# If He(g) has an average kinetic energy of 6670 J/mol under certain conditions, what is the root mean square speed of Cl2(g) molecules under the same conditions?

Nov 19, 2016

we know

${V}_{\text{rms}} = \sqrt{\frac{R T}{M}}$

where

${V}_{\text{rms"->"RMS velocity of the gas}}$

$T \to \text{Absolute temperature of the gas}$

$M \to \text{Molar mass of the gas}$

$R \to \text{Universal gas constant}$

So average molar kinetic energy of the gas

$E = \frac{1}{2} M {V}_{\text{rms}}^{2} = \frac{1}{2} R T$

This equation reveals that molar KE is independent of the nature of the gas . It only depends on temperature as ideal behavior is concerned.
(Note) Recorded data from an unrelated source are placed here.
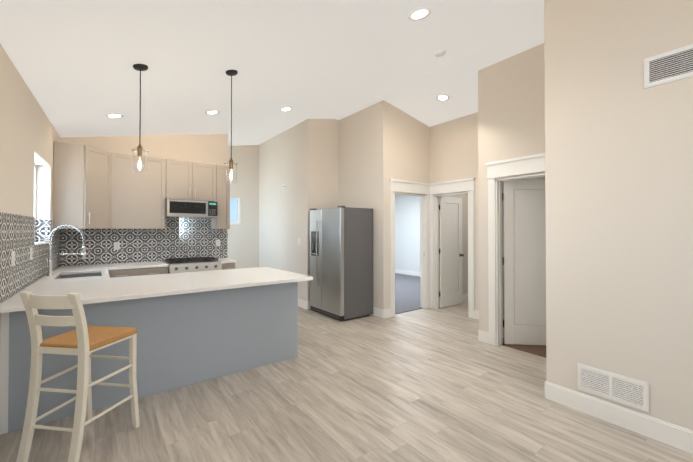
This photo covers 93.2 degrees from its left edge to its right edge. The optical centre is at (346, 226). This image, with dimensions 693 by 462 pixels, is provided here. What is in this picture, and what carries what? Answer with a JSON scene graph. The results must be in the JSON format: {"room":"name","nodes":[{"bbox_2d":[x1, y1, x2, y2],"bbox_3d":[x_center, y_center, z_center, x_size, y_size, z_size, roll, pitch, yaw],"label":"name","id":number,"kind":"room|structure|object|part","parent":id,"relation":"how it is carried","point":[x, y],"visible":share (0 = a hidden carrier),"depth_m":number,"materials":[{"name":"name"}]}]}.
{"room":"kitchen","nodes":[
{"label":"kitchen","id":0,"kind":"room"},
{"bbox_2d":[0,44,59,303],"bbox_3d":[-1.809,-0.415,1.234,0.200,3.700,8.440,0,-1,-35],"label":"wall","id":1,"kind":"structure","parent":0,"point":[29,135],"depth_m":2.83,"materials":[{"name":"beige paint"}]},
{"bbox_2d":[0,212,59,302],"bbox_3d":[-3.254,0.227,3.366,0.138,0.640,3.022,0,-1,-35],"label":"tile backsplash","id":2,"kind":"structure","parent":1,"relation":"attached to","point":[19,234],"depth_m":2.84,"materials":[{"name":"tile"}]},
{"bbox_2d":[12,251,14,265],"bbox_3d":[-2.603,0.248,2.563,0.011,0.118,0.075,0,-1,-35],"label":"light switch","id":3,"kind":"object","parent":2,"relation":"attached to","point":[13,258],"visible":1,"depth_m":2.55,"materials":[{"name":"white plastic"}]},
{"bbox_2d":[30,247,32,259],"bbox_3d":[-2.977,0.254,3.095,0.007,0.118,0.075,0,-1,-35],"label":"light switch","id":4,"kind":"object","parent":2,"relation":"attached to","point":[31,253],"visible":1,"depth_m":3.08,"materials":[{"name":"white plastic"}]},
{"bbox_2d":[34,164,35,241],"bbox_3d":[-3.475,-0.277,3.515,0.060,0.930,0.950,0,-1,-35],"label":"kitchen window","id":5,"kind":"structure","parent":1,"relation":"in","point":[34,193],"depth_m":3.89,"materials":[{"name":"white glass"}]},
{"bbox_2d":[59,134,227,266],"bbox_3d":[-3.211,-0.372,5.381,2.440,3.700,0.120,0,-1,-37],"label":"wall","id":6,"kind":"structure","parent":0,"point":[206,148],"depth_m":5.51,"materials":[{"name":"beige paint"}]},
{"bbox_2d":[53,141,111,228],"bbox_3d":[-3.654,-0.526,4.574,0.613,1.110,0.616,0,-1,-37],"label":"upper cabinet","id":7,"kind":"object","parent":6,"relation":"attached to","point":[82,186],"visible":0.94,"depth_m":4.32,"materials":[{"name":"beige wood"}]},
{"bbox_2d":[112,153,165,228],"bbox_3d":[-3.213,-0.521,5.070,0.696,1.110,0.355,0,-1,-37],"label":"upper cabinet","id":8,"kind":"object","parent":6,"relation":"attached to","point":[138,200],"visible":0.88,"depth_m":4.95,"materials":[{"name":"beige wood"}]},
{"bbox_2d":[60,217,227,265],"bbox_3d":[-3.143,0.192,5.346,2.367,0.750,0.008,0,-1,-37],"label":"tile backsplash","id":9,"kind":"structure","parent":6,"relation":"attached to","point":[181,237],"depth_m":5.29,"materials":[{"name":"multicoloured tile"}]},
{"bbox_2d":[114,242,119,249],"bbox_3d":[-3.535,0.294,5.040,0.075,0.118,0.007,0,-1,-37],"label":"electrical outlet","id":10,"kind":"object","parent":9,"relation":"attached to","point":[116,245],"visible":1,"depth_m":5.04,"materials":[{"name":"white plastic"}]},
{"bbox_2d":[166,159,215,200],"bbox_3d":[-2.630,-0.755,5.513,0.762,0.631,0.355,0,-1,-37],"label":"upper cabinet","id":11,"kind":"object","parent":6,"relation":"attached to","point":[187,180],"visible":0.94,"depth_m":5.38,"materials":[{"name":"beige wood"}]},
{"bbox_2d":[166,199,216,217],"bbox_3d":[-2.602,-0.298,5.471,0.758,0.277,0.448,0,-1,-37],"label":"microwave","id":12,"kind":"object","parent":11,"relation":"attached to","point":[190,208],"visible":1,"depth_m":5.31,"materials":[{"name":"silver metal"}]},
{"bbox_2d":[211,165,229,228],"bbox_3d":[-2.230,-0.513,5.812,0.236,1.110,0.355,0,-1,-37],"label":"upper cabinet","id":13,"kind":"object","parent":6,"relation":"attached to","point":[221,220],"visible":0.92,"depth_m":5.70,"materials":[{"name":"beige wood"}]},
{"bbox_2d":[228,145,258,268],"bbox_3d":[-2.927,-0.355,7.098,2.100,3.700,0.120,0,-1,-37],"label":"wall","id":14,"kind":"structure","parent":0,"point":[243,243],"depth_m":7.49,"materials":[{"name":"beige paint"}]},
{"bbox_2d":[230,197,239,223],"bbox_3d":[-2.553,-0.356,7.399,0.260,0.610,0.050,0,-1,-37],"label":"nook window","id":15,"kind":"structure","parent":14,"relation":"in","point":[238,210],"depth_m":7.44,"materials":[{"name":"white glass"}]},
{"bbox_2d":[0,0,543,145],"bbox_3d":[1.015,-1.725,4.624,9.100,1.110,10.300,0,-1,-37],"label":"ceiling","id":16,"kind":"structure","parent":0,"point":[74,61],"depth_m":3.22,"materials":[{"name":"white paint"}]},
{"bbox_2d":[105,114,123,117],"bbox_3d":[-2.924,-1.397,4.130,0.197,0.045,0.200,0,-1,-37],"label":"recessed light","id":17,"kind":"object","parent":16,"relation":"in","point":[113,116],"visible":1,"depth_m":4.13,"materials":[{"name":"white plastic"}]},
{"bbox_2d":[132,64,147,173],"bbox_3d":[-1.842,-0.964,2.930,0.126,0.972,0.130,0,-1,-37],"label":"pendant light","id":18,"kind":"object","parent":16,"relation":"hanging from","point":[140,68],"visible":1,"depth_m":2.93,"materials":[{"name":"brown metal"}]},
{"bbox_2d":[205,110,219,114],"bbox_3d":[-1.897,-1.615,4.631,0.197,0.045,0.200,0,-1,-37],"label":"recessed light","id":19,"kind":"object","parent":16,"relation":"in","point":[212,112],"visible":1,"depth_m":4.63,"materials":[{"name":"white plastic"}]},
{"bbox_2d":[224,70,237,183],"bbox_3d":[-1.175,-1.023,3.359,0.126,1.160,0.130,0,-1,-37],"label":"pendant light","id":20,"kind":"object","parent":16,"relation":"hanging from","point":[231,73],"visible":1,"depth_m":3.35,"materials":[{"name":"brown metal"}]},
{"bbox_2d":[280,107,291,110],"bbox_3d":[-0.936,-1.817,5.070,0.197,0.045,0.200,0,-1,-37],"label":"recessed light","id":21,"kind":"object","parent":16,"relation":"in","point":[286,109],"visible":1,"depth_m":5.06,"materials":[{"name":"white plastic"}]},
{"bbox_2d":[408,8,430,20],"bbox_3d":[0.624,-1.816,2.801,0.197,0.045,0.200,0,-1,-37],"label":"recessed light","id":22,"kind":"object","parent":16,"relation":"in","point":[418,14],"visible":1,"depth_m":2.80,"materials":[{"name":"white plastic"}]},
{"bbox_2d":[434,50,445,56],"bbox_3d":[1.071,-1.978,3.742,0.128,0.051,0.130,0,-1,-37],"label":"smoke detector","id":23,"kind":"object","parent":16,"relation":"attached to","point":[440,53],"visible":1,"depth_m":3.71,"materials":[{"name":"white plastic"}]},
{"bbox_2d":[436,94,449,100],"bbox_3d":[1.466,-1.966,4.992,0.197,0.043,0.200,0,-1,-37],"label":"recessed light","id":24,"kind":"object","parent":16,"relation":"in","point":[441,98],"visible":1,"depth_m":4.99,"materials":[{"name":"white plastic"}]},
{"bbox_2d":[259,119,312,301],"bbox_3d":[-1.514,-0.355,7.067,0.120,3.700,2.870,0,-1,-37],"label":"wall","id":25,"kind":"structure","parent":0,"point":[286,157],"depth_m":6.50,"materials":[{"name":"beige paint"}]},
{"bbox_2d":[298,299,307,309],"bbox_3d":[-1.382,1.422,6.760,0.016,0.140,2.250,0,-1,-37],"label":"baseboard","id":26,"kind":"structure","parent":25,"relation":"attached to","point":[302,304],"depth_m":5.97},
{"bbox_2d":[313,119,337,209],"bbox_3d":[-0.367,-0.364,6.210,0.680,3.700,0.120,0,-1,-37],"label":"wall","id":27,"kind":"structure","parent":0,"point":[325,163],"depth_m":6.12,"materials":[{"name":"beige paint"}]},
{"bbox_2d":[0,300,692,461],"bbox_3d":[1.015,1.530,4.590,9.000,0.120,10.200,0,-1,-37],"label":"floor","id":28,"kind":"structure","parent":0,"point":[443,384],"depth_m":2.52,"materials":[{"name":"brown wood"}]},
{"bbox_2d":[16,291,139,461],"bbox_3d":[-1.743,0.919,2.168,0.424,1.050,0.496,0,-1,8],"label":"stool","id":29,"kind":"object","parent":28,"relation":"on","point":[83,341],"visible":1,"depth_m":2.00,"materials":[{"name":"beige paint"}]},
{"bbox_3d":[-1.738,0.747,2.205,0.413,0.045,0.389,0,-1,8],"label":"seat","id":30,"kind":"part","parent":29,"relation":"part of","materials":[{"name":"orange wood"}]},
{"bbox_2d":[108,267,167,277],"bbox_3d":[-3.154,1.038,4.914,0.766,0.870,0.655,0,-1,-37],"label":"base cabinet","id":31,"kind":"object","parent":28,"relation":"on","point":[137,272],"visible":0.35,"depth_m":4.69,"materials":[{"name":"beige wood"}]},
{"bbox_2d":[112,261,168,269],"bbox_3d":[-3.143,0.581,4.940,0.725,0.036,0.630,0,-1,-37],"label":"countertop","id":32,"kind":"structure","parent":31,"relation":"on","point":[117,266],"depth_m":4.82,"materials":[{"name":"white stone"}]},
{"bbox_2d":[0,282,297,434],"bbox_3d":[-1.806,1.022,3.411,2.331,0.870,1.085,0,-1,-37],"label":"base cabinet","id":33,"kind":"object","parent":28,"relation":"on","point":[186,339],"visible":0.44,"depth_m":2.87,"materials":[{"name":"grey wood"}]},
{"bbox_2d":[0,284,31,312],"bbox_3d":[-2.664,0.557,2.647,0.049,0.036,1.253,0,-1,-37],"label":"countertop","id":34,"kind":"structure","parent":33,"relation":"on","point":[3,306],"depth_m":2.25,"materials":[{"name":"white stone"}]},
{"bbox_2d":[8,264,119,311],"bbox_3d":[-2.952,0.567,3.562,0.630,0.036,3.060,0,-1,-37],"label":"countertop","id":35,"kind":"structure","parent":33,"relation":"on","point":[104,287],"depth_m":3.03,"materials":[{"name":"white stone"}]},
{"bbox_2d":[46,225,86,275],"bbox_3d":[-3.174,0.262,3.719,0.359,0.575,0.167,0,-1,-37],"label":"faucet","id":36,"kind":"object","parent":35,"relation":"on","point":[49,263],"visible":1,"depth_m":3.68,"materials":[{"name":"silver metal"}]},
{"bbox_2d":[57,272,101,278],"bbox_3d":[-3.113,0.690,3.828,0.460,0.203,0.760,0,-1,-37],"label":"sink","id":37,"kind":"object","parent":35,"relation":"in","point":[79,275],"visible":0.15,"depth_m":4.10,"materials":[{"name":"metal"}]},
{"bbox_2d":[112,267,312,300],"bbox_3d":[-1.451,0.567,3.562,1.768,0.036,1.253,0,-1,-37],"label":"countertop","id":38,"kind":"structure","parent":33,"relation":"on","point":[144,286],"depth_m":3.31,"materials":[{"name":"white stone"}]},
{"bbox_2d":[163,256,221,273],"bbox_3d":[-2.512,1.000,5.339,0.758,0.954,0.742,0,-1,-37],"label":"range","id":39,"kind":"object","parent":28,"relation":"on","point":[188,264],"visible":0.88,"depth_m":5.15,"materials":[{"name":"silver metal"}]},
{"bbox_2d":[221,263,234,269],"bbox_3d":[-2.141,1.046,5.678,0.232,0.870,0.655,0,-1,-37],"label":"base cabinet","id":40,"kind":"object","parent":28,"relation":"on","point":[225,266],"visible":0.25,"depth_m":5.45,"materials":[{"name":"beige wood"}]},
{"bbox_2d":[218,258,235,262],"bbox_3d":[-2.143,0.589,5.695,0.245,0.036,0.628,0,-1,-37],"label":"countertop","id":41,"kind":"structure","parent":40,"relation":"on","point":[223,260],"depth_m":5.52,"materials":[{"name":"white stone"}]},
{"bbox_2d":[310,206,372,320],"bbox_3d":[-0.139,0.579,5.602,0.752,1.802,0.944,0,-1,-37],"label":"refrigerator","id":42,"kind":"object","parent":28,"relation":"on","point":[341,261],"visible":1,"depth_m":5.29,"materials":[{"name":"silver metal"}]},
{"bbox_2d":[338,103,377,307],"bbox_3d":[0.233,-0.367,5.880,0.120,3.700,1.130,0,-1,-37],"label":"wall","id":43,"kind":"structure","parent":0,"point":[358,159],"depth_m":5.75,"materials":[{"name":"beige paint"}]},
{"bbox_2d":[370,307,383,317],"bbox_3d":[0.215,1.412,5.772,0.016,0.140,1.250,0,-1,-37],"label":"baseboard","id":44,"kind":"structure","parent":43,"relation":"attached to","point":[378,312],"depth_m":5.35,"materials":[{"name":"white wood"}]},
{"bbox_2d":[395,195,419,271],"bbox_3d":[2.659,-0.330,9.506,0.120,3.700,4.000,0,-1,-37],"label":"wall","id":45,"kind":"structure","parent":0,"point":[407,233],"depth_m":10.37,"materials":[{"name":"paint"}]},
{"bbox_2d":[395,269,419,276],"bbox_3d":[2.640,1.449,9.399,0.016,0.140,3.880,0,-1,-37],"label":"baseboard","id":46,"kind":"structure","parent":45,"relation":"attached to","point":[412,273],"depth_m":10.33,"materials":[{"name":"white wood"}]},
{"bbox_2d":[395,273,421,313],"bbox_3d":[1.068,1.501,8.175,4.000,0.012,3.940,0,-1,-37],"label":"floor","id":47,"kind":"structure","parent":0,"point":[407,293],"depth_m":7.28,"materials":[{"name":"grey carpet"}]},
{"bbox_2d":[378,100,467,309],"bbox_3d":[2.254,-0.360,6.621,4.240,3.700,0.120,0,-1,-37],"label":"wall","id":48,"kind":"structure","parent":0,"point":[403,145],"depth_m":5.48,"materials":[{"name":"beige paint"}]},
{"bbox_2d":[384,308,390,318],"bbox_3d":[0.662,1.407,5.317,0.150,0.140,0.016,0,-1,-37],"label":"baseboard","id":49,"kind":"structure","parent":48,"relation":"attached to","point":[387,313],"depth_m":5.31,"materials":[{"name":"white wood"}]},
{"bbox_2d":[439,293,467,305],"bbox_3d":[2.287,1.420,6.542,1.420,0.140,0.016,0,-1,-37],"label":"baseboard","id":50,"kind":"structure","parent":48,"relation":"attached to","point":[465,296],"depth_m":6.61,"materials":[{"name":"white wood"}]},
{"bbox_2d":[430,112,525,310],"bbox_3d":[2.065,-0.372,5.377,0.120,3.700,1.640,0,-1,-37],"label":"wall","id":51,"kind":"structure","parent":0,"point":[454,149],"depth_m":5.50,"materials":[{"name":"beige paint"}]},
{"bbox_2d":[439,196,463,307],"bbox_3d":[1.968,0.459,6.160,0.674,2.030,0.175,0,-1,-37],"label":"door leaf","id":52,"kind":"structure","parent":51,"relation":"in","point":[450,237],"depth_m":6.13,"materials":[{"name":"white paint"}]},
{"bbox_2d":[474,310,478,319],"bbox_3d":[2.243,1.404,5.010,0.016,0.140,0.630,0,-1,-37],"label":"baseboard","id":53,"kind":"structure","parent":51,"relation":"attached to","point":[476,314],"depth_m":5.22,"materials":[{"name":"white wood"}]},
{"bbox_2d":[478,43,544,331],"bbox_3d":[2.131,-0.389,3.761,0.120,3.700,1.260,0,-1,-37],"label":"wall","id":54,"kind":"structure","parent":0,"point":[511,106],"depth_m":3.95,"materials":[{"name":"beige paint"}]},
{"bbox_2d":[478,330,488,343],"bbox_3d":[1.740,1.395,4.149,0.016,0.140,0.140,0,-1,-37],"label":"baseboard","id":55,"kind":"structure","parent":54,"relation":"attached to","point":[483,336],"depth_m":4.14,"materials":[{"name":"white wood"}]},
{"bbox_2d":[485,153,544,345],"bbox_3d":[2.123,0.328,3.747,0.180,2.265,1.020,0,-1,-37],"label":"door frame","id":56,"kind":"structure","parent":54,"relation":"attached to","point":[529,164],"depth_m":4.03,"materials":[{"name":"white wood"}]},
{"bbox_2d":[502,180,545,344],"bbox_3d":[2.339,0.437,4.045,0.583,2.030,0.568,0,-1,-37],"label":"door leaf","id":57,"kind":"structure","parent":54,"relation":"in","point":[524,254],"depth_m":4.05,"materials":[{"name":"white paint"}]},
{"bbox_2d":[502,176,544,319],"bbox_3d":[2.866,-0.376,5.029,2.580,3.700,0.120,0,-1,-37],"label":"wall","id":58,"kind":"structure","parent":0,"point":[539,178],"depth_m":4.36,"materials":[{"name":"beige paint"}]},
{"bbox_2d":[502,338,545,357],"bbox_3d":[2.944,1.464,4.354,2.005,0.006,1.020,0,-1,-37],"label":"floor","id":59,"kind":"structure","parent":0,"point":[539,350],"depth_m":3.92,"materials":[{"name":"brown wood"}]},
{"bbox_2d":[544,0,692,430],"bbox_3d":[2.665,-0.411,1.608,0.120,3.700,3.060,0,-1,-37],"label":"wall","id":60,"kind":"structure","parent":0,"point":[619,205],"depth_m":2.39,"materials":[{"name":"beige paint"}]},
{"bbox_2d":[577,363,648,412],"bbox_3d":[1.952,1.180,2.419,0.012,0.205,0.420,0,-1,-37],"label":"air vent","id":61,"kind":"object","parent":60,"relation":"in","point":[625,390],"visible":1,"depth_m":2.40,"materials":[{"name":"white metal"}]},
{"bbox_2d":[546,381,692,453],"bbox_3d":[2.575,1.369,1.597,0.016,0.140,2.940,0,-1,-37],"label":"baseboard","id":62,"kind":"structure","parent":60,"relation":"attached to","point":[676,436],"depth_m":2.35,"materials":[{"name":"white wood"}]},
{"bbox_2d":[644,44,692,88],"bbox_3d":[2.305,-1.070,1.982,0.012,0.205,0.760,0,-1,-37],"label":"air vent","id":63,"kind":"object","parent":60,"relation":"in","point":[669,66],"visible":1,"depth_m":2.19,"materials":[{"name":"white metal"}]}
]}
So both He(g) and $C {l}_{2} \left(g\right)$ will have same average $K E = 6670 \text{J/mol}$ .under the same condition of temperature.

So for $C {l}_{2} \left(g\right)$

$\frac{1}{2} {M}_{C {l}_{2} \left(g\right)} {V}_{r m s C {l}_{2}}^{2} = 6670$

$\textcolor{red}{\text{Taking atomic mass of Cl"=35.5"g/mol"=35.5xx10^-3"kg/mol}}$

$\implies {V}_{r m s C {l}_{2} \left(g\right)}^{2} = \frac{6670 \times 2}{2 \times 35.5 \times {10}^{-} 3}$

$\implies {V}_{r m s C {l}_{2} \left(g\right)} = \sqrt{\frac{6670000}{35.5}} \approx 433.5 m {s}^{-} 2$